• _YOUR INSTRUCTIONS_:
Locate every line in the records below that holds the word "glass" and return each one.
++++ THE RECORDS
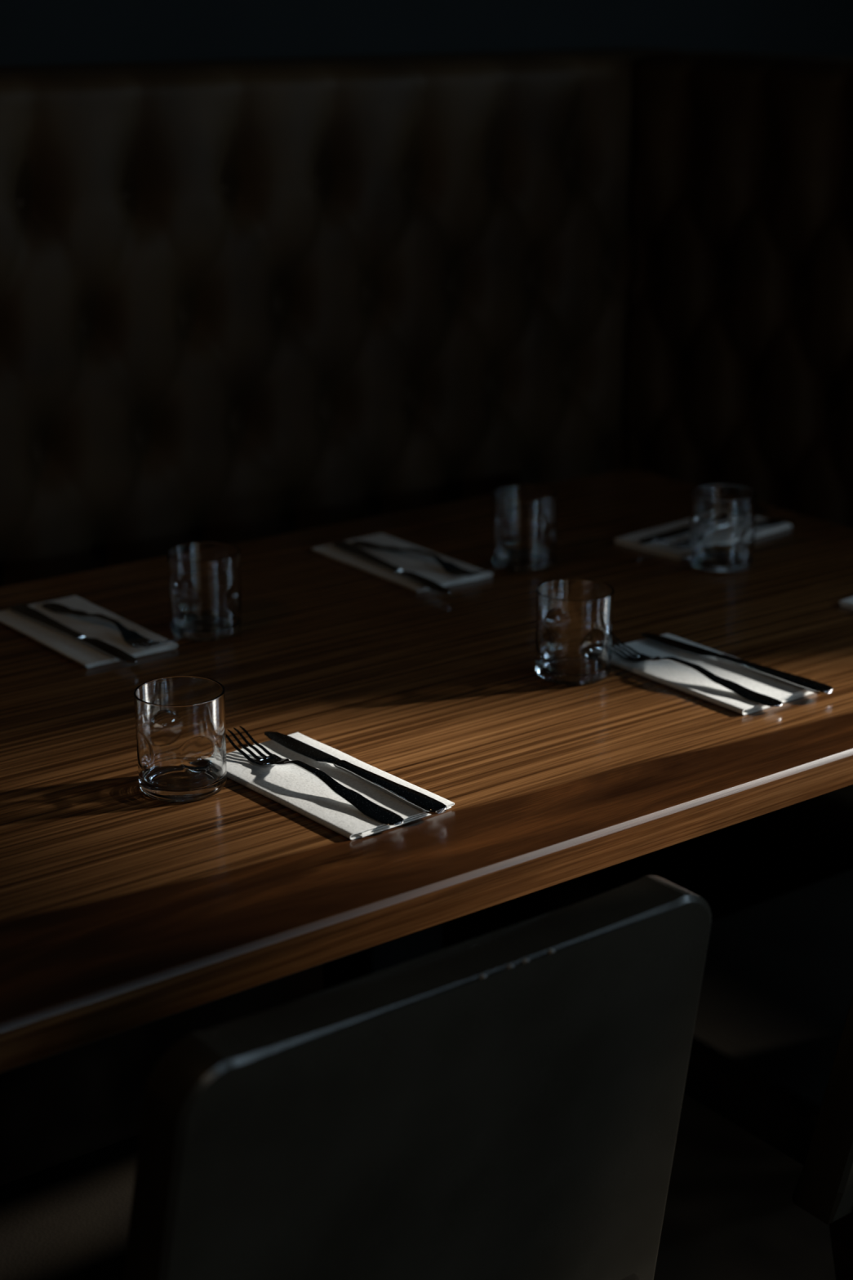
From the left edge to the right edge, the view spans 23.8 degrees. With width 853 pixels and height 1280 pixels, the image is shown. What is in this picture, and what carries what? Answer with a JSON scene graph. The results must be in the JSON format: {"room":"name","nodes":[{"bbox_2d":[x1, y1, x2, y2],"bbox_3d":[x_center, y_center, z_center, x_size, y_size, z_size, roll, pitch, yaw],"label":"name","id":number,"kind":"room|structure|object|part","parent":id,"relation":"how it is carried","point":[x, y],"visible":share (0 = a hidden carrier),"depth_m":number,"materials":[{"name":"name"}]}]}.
{"room":"restaurant","nodes":[
{"label":"restaurant","id":0,"kind":"room"},
{"bbox_2d":[0,1093,835,1279],"bbox_3d":[0.668,1.181,1.208,5.400,0.100,5.040,-13,22,-35],"label":"floor","id":1,"kind":"structure","parent":0,"point":[731,1212],"depth_m":2.49,"materials":[{"name":"black"}]},
{"bbox_2d":[0,47,684,1182],"bbox_3d":[-0.515,-0.043,2.634,2.594,1.329,0.560,-13,22,-35],"label":"banquette","id":2,"kind":"object","parent":1,"relation":"on","point":[241,300],"visible":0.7,"depth_m":2.90,"materials":[{"name":"brown leather"}]},
{"bbox_3d":[-0.572,0.444,2.717,2.415,0.353,0.410,-13,22,-35],"label":"seat","id":3,"kind":"part","parent":2,"relation":"part of","materials":[{"name":"leather"}]},
{"bbox_3d":[-0.637,-0.280,2.722,2.590,0.934,0.162,-13,22,-35],"label":"backrest","id":4,"kind":"part","parent":2,"relation":"part of","materials":[{"name":"brown leather"}]},
{"bbox_2d":[0,875,711,1279],"bbox_3d":[-0.112,0.543,1.735,0.524,0.781,0.493,-13,22,-35],"label":"dining chair","id":5,"kind":"object","parent":1,"relation":"on","point":[504,1104],"visible":1,"depth_m":1.49,"materials":[{"name":"leather"}]},
{"bbox_3d":[-0.133,0.539,1.763,0.500,0.070,0.425,-13,22,-35],"label":"seat","id":6,"kind":"part","parent":5,"relation":"part of","materials":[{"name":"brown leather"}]},
{"bbox_2d":[0,467,852,1072],"bbox_3d":[-0.383,0.456,2.039,2.440,0.755,0.972,-13,22,-35],"label":"dining table","id":7,"kind":"object","parent":1,"relation":"on","point":[122,908],"visible":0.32,"depth_m":1.91,"materials":[{"name":"brown wood"}]},
{"bbox_2d":[0,595,177,667],"bbox_3d":[-0.382,-0.011,2.237,0.114,0.006,0.226,-14,23,-36],"label":"napkin","id":8,"kind":"object","parent":7,"relation":"on","point":[84,655],"visible":0.81,"depth_m":2.22,"materials":[{"name":"fabric"}]},
{"bbox_2d":[9,604,137,662],"bbox_3d":[-0.386,-0.008,2.207,0.021,0.007,0.252,-15,23,-38],"label":"table knife","id":9,"kind":"object","parent":8,"relation":"on","point":[24,611],"visible":1,"depth_m":2.20,"materials":[{"name":"silver metal"}]},
{"bbox_3d":[-0.420,-0.020,2.244,0.020,0.007,0.148,-14,23,-37],"label":"handle","id":10,"kind":"part","parent":9,"relation":"part of","materials":[{"name":"silver metal"}]},
{"bbox_3d":[-0.338,0.010,2.155,0.019,0.003,0.106,-14,23,-37],"label":"blade","id":11,"kind":"part","parent":9,"relation":"part of","materials":[{"name":"silver metal"}]},
{"bbox_2d":[40,602,177,647],"bbox_3d":[-0.354,-0.019,2.227,0.027,0.018,0.245,-16,24,-39],"label":"fork","id":12,"kind":"object","parent":8,"relation":"on","point":[131,637],"visible":1,"depth_m":2.21,"materials":[{"name":"silver metal"}]},
{"bbox_2d":[133,675,226,802],"bbox_3d":[-0.218,0.088,1.802,0.080,0.092,0.080,2,18,6],"label":"tumbler","id":13,"kind":"object","parent":7,"relation":"on","point":[180,731],"visible":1,"depth_m":1.78,"materials":[{"name":"clear glass"}]},
{"bbox_2d":[166,542,241,640],"bbox_3d":[-0.244,-0.053,2.230,0.080,0.092,0.080,-12,22,-32],"label":"tumbler","id":14,"kind":"object","parent":7,"relation":"on","point":[204,578],"visible":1,"depth_m":2.20,"materials":[{"name":"clear glass"}]},
{"bbox_2d":[226,732,454,839],"bbox_3d":[-0.092,0.129,1.817,0.114,0.006,0.226,-15,23,-38],"label":"napkin","id":15,"kind":"object","parent":7,"relation":"on","point":[291,786],"visible":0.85,"depth_m":1.80,"materials":[{"name":"fabric"}]},
{"bbox_2d":[226,725,404,825],"bbox_3d":[-0.103,0.120,1.805,0.027,0.018,0.245,-15,24,-38],"label":"fork","id":16,"kind":"object","parent":15,"relation":"on","point":[367,807],"visible":0.98,"depth_m":1.78,"materials":[{"name":"silver metal"}]},
{"bbox_3d":[-0.087,0.127,1.788,0.027,0.016,0.196,-15,24,-38],"label":"handle","id":17,"kind":"part","parent":16,"relation":"part of","materials":[{"name":"silver metal"}]},
{"bbox_2d":[264,731,446,814],"bbox_3d":[-0.070,0.117,1.830,0.021,0.007,0.252,-15,24,-39],"label":"table knife","id":18,"kind":"object","parent":15,"relation":"on","point":[427,804],"visible":1,"depth_m":1.81,"materials":[{"name":"silver metal"}]},
{"bbox_3d":[-0.118,0.100,1.882,0.019,0.003,0.106,-15,23,-37],"label":"blade","id":19,"kind":"part","parent":18,"relation":"part of","materials":[{"name":"silver metal"}]},
{"bbox_3d":[-0.035,0.129,1.793,0.020,0.007,0.148,-15,23,-37],"label":"handle","id":20,"kind":"part","parent":18,"relation":"part of","materials":[{"name":"silver metal"}]},
{"bbox_2d":[311,533,492,591],"bbox_3d":[-0.033,-0.097,2.497,0.113,0.006,0.226,-13,22,-35],"label":"napkin","id":21,"kind":"object","parent":7,"relation":"on","point":[427,566],"visible":0.8,"depth_m":2.48,"materials":[{"name":"fabric"}]},
{"bbox_2d":[333,541,450,593],"bbox_3d":[-0.043,-0.089,2.451,0.021,0.007,0.252,-12,22,-31],"label":"table knife","id":22,"kind":"object","parent":21,"relation":"on","point":[348,548],"visible":1,"depth_m":2.45,"materials":[{"name":"silver metal"}]},
{"bbox_3d":[-0.072,-0.102,2.492,0.020,0.007,0.148,-11,21,-30],"label":"handle","id":23,"kind":"part","parent":22,"relation":"part of","materials":[{"name":"silver metal"}]},
{"bbox_3d":[-0.002,-0.069,2.394,0.019,0.003,0.106,-11,21,-30],"label":"blade","id":24,"kind":"part","parent":22,"relation":"part of","materials":[{"name":"silver metal"}]},
{"bbox_2d":[351,540,497,576],"bbox_3d":[-0.007,-0.103,2.480,0.027,0.018,0.245,-16,24,-40],"label":"fork","id":25,"kind":"object","parent":21,"relation":"on","point":[449,567],"visible":1,"depth_m":2.46,"materials":[{"name":"silver metal"}]},
{"bbox_2d":[492,484,557,572],"bbox_3d":[0.120,-0.136,2.481,0.080,0.092,0.080,5,19,14],"label":"tumbler","id":26,"kind":"object","parent":7,"relation":"on","point":[524,516],"visible":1,"depth_m":2.45,"materials":[{"name":"clear glass"}]},
{"bbox_2d":[535,578,613,684],"bbox_3d":[0.153,-0.008,2.094,0.080,0.092,0.080,0,18,1],"label":"tumbler","id":27,"kind":"object","parent":7,"relation":"on","point":[574,617],"visible":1,"depth_m":2.07,"materials":[{"name":"clear glass"}]},
{"bbox_2d":[614,515,791,559],"bbox_3d":[0.359,-0.139,2.625,0.226,0.006,0.114,-16,24,-40],"label":"napkin","id":28,"kind":"object","parent":7,"relation":"on","point":[632,540],"visible":0.41,"depth_m":2.59,"materials":[{"name":"fabric"}]},
{"bbox_2d":[639,505,766,543],"bbox_3d":[0.360,-0.150,2.637,0.252,0.007,0.021,-17,25,-41],"label":"table knife","id":29,"kind":"object","parent":28,"relation":"on","point":[760,509],"visible":0.31,"depth_m":2.59,"materials":[{"name":"silver metal"}]},
{"bbox_3d":[0.308,-0.134,2.589,0.106,0.003,0.019,-16,24,-40],"label":"blade","id":30,"kind":"part","parent":29,"relation":"part of","materials":[{"name":"silver metal"}]},
{"bbox_3d":[0.397,-0.162,2.672,0.148,0.007,0.020,-16,24,-40],"label":"handle","id":31,"kind":"part","parent":29,"relation":"part of","materials":[{"name":"silver metal"}]},
{"bbox_2d":[650,518,786,547],"bbox_3d":[0.379,-0.141,2.593,0.245,0.018,0.027,-15,24,-39],"label":"fork","id":32,"kind":"object","parent":28,"relation":"on","point":[685,544],"visible":0.59,"depth_m":2.63,"materials":[{"name":"silver metal"}]},
{"bbox_2d":[611,633,813,715],"bbox_3d":[0.287,0.033,2.106,0.114,0.006,0.226,-14,23,-35],"label":"napkin","id":33,"kind":"object","parent":7,"relation":"on","point":[674,675],"visible":0.68,"depth_m":2.08,"materials":[{"name":"fabric"}]},
{"bbox_2d":[611,633,782,706],"bbox_3d":[0.267,0.029,2.080,0.027,0.018,0.245,-16,24,-39],"label":"fork","id":34,"kind":"object","parent":33,"relation":"on","point":[750,695],"visible":0.91,"depth_m":2.06,"materials":[{"name":"silver metal"}]},
{"bbox_3d":[0.283,0.036,2.063,0.027,0.016,0.196,-16,24,-39],"label":"handle","id":35,"kind":"part","parent":34,"relation":"part of","materials":[{"name":"silver metal"}]},
{"bbox_2d":[640,633,833,694],"bbox_3d":[0.319,0.022,2.116,0.021,0.007,0.252,-16,24,-40],"label":"table knife","id":36,"kind":"object","parent":33,"relation":"on","point":[797,681],"visible":1,"depth_m":2.09,"materials":[{"name":"silver metal"}]},
{"bbox_3d":[0.270,0.006,2.167,0.019,0.003,0.106,-15,24,-39],"label":"blade","id":37,"kind":"part","parent":36,"relation":"part of","materials":[{"name":"silver metal"}]},
{"bbox_3d":[0.355,0.034,2.080,0.020,0.007,0.148,-15,24,-39],"label":"handle","id":38,"kind":"part","parent":36,"relation":"part of","materials":[{"name":"silver metal"}]},
{"bbox_2d":[688,484,757,572],"bbox_3d":[0.363,-0.137,2.482,0.080,0.092,0.080,7,20,21],"label":"tumbler","id":39,"kind":"object","parent":7,"relation":"on","point":[722,525],"visible":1,"depth_m":2.46,"materials":[{"name":"clear glass"}]},
{"bbox_2d":[839,596,852,608],"bbox_3d":[0.598,-0.053,2.365,0.226,0.006,0.114,-15,24,-38],"label":"napkin","id":40,"kind":"object","parent":7,"relation":"on","point":[848,602],"visible":1,"depth_m":2.33,"materials":[{"name":"fabric"}]},
{"bbox_2d":[625,50,852,920],"bbox_3d":[0.527,-0.136,2.917,0.560,1.329,0.985,-13,22,-35],"label":"banquette","id":41,"kind":"object","parent":1,"relation":"on","point":[740,364],"visible":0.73,"depth_m":3.04,"materials":[{"name":"brown leather"}]},
{"bbox_3d":[0.636,0.385,2.893,0.410,0.353,0.555,-13,22,-35],"label":"seat","id":42,"kind":"part","parent":41,"relation":"part of","materials":[{"name":"leather"}]},
{"bbox_3d":[0.686,-0.361,2.968,0.162,0.934,0.985,-13,22,-35],"label":"backrest","id":43,"kind":"part","parent":41,"relation":"part of","materials":[{"name":"brown leather"}]},
{"bbox_2d":[684,868,852,1279],"bbox_3d":[0.491,0.400,2.166,0.524,0.781,0.493,-13,22,-35],"label":"dining chair","id":44,"kind":"object","parent":1,"relation":"on","point":[771,1052],"visible":0.61,"depth_m":2.06,"materials":[{"name":"leather"}]},
{"bbox_3d":[0.600,0.291,1.977,0.524,0.456,0.131,-13,22,-35],"label":"backrest","id":45,"kind":"part","parent":44,"relation":"part of","materials":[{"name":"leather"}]},
{"bbox_3d":[0.429,0.690,1.971,0.040,0.353,0.109,-13,22,-35],"label":"leg","id":46,"kind":"part","parent":44,"relation":"part of","materials":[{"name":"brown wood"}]},
{"bbox_2d":[0,0,852,66],"bbox_3d":[-0.815,-0.771,2.643,5.400,2.705,0.100,-13,22,-35],"label":"wall","id":47,"kind":"structure","parent":0,"point":[33,32],"depth_m":3.12,"materials":[{"name":"paint"}]}
]}

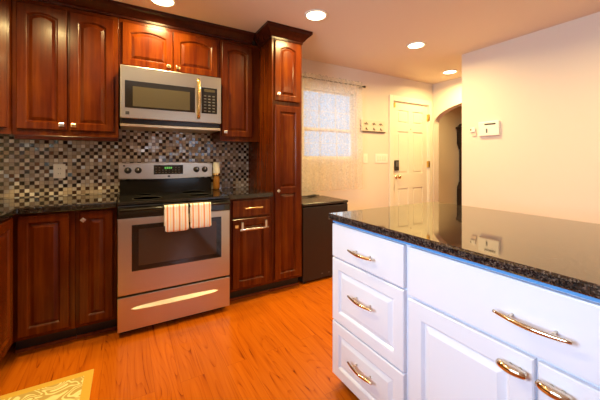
++++++++
• _WRITTEN RESPONSE_:
{"bbox_2d":[133,675,226,802],"bbox_3d":[-0.218,0.088,1.802,0.080,0.092,0.080,2,18,6],"label":"tumbler","id":13,"kind":"object","parent":7,"relation":"on","point":[180,731],"visible":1,"depth_m":1.78,"materials":[{"name":"clear glass"}]},
{"bbox_2d":[166,542,241,640],"bbox_3d":[-0.244,-0.053,2.230,0.080,0.092,0.080,-12,22,-32],"label":"tumbler","id":14,"kind":"object","parent":7,"relation":"on","point":[204,578],"visible":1,"depth_m":2.20,"materials":[{"name":"clear glass"}]},
{"bbox_2d":[492,484,557,572],"bbox_3d":[0.120,-0.136,2.481,0.080,0.092,0.080,5,19,14],"label":"tumbler","id":26,"kind":"object","parent":7,"relation":"on","point":[524,516],"visible":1,"depth_m":2.45,"materials":[{"name":"clear glass"}]},
{"bbox_2d":[535,578,613,684],"bbox_3d":[0.153,-0.008,2.094,0.080,0.092,0.080,0,18,1],"label":"tumbler","id":27,"kind":"object","parent":7,"relation":"on","point":[574,617],"visible":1,"depth_m":2.07,"materials":[{"name":"clear glass"}]},
{"bbox_2d":[688,484,757,572],"bbox_3d":[0.363,-0.137,2.482,0.080,0.092,0.080,7,20,21],"label":"tumbler","id":39,"kind":"object","parent":7,"relation":"on","point":[722,525],"visible":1,"depth_m":2.46,"materials":[{"name":"clear glass"}]},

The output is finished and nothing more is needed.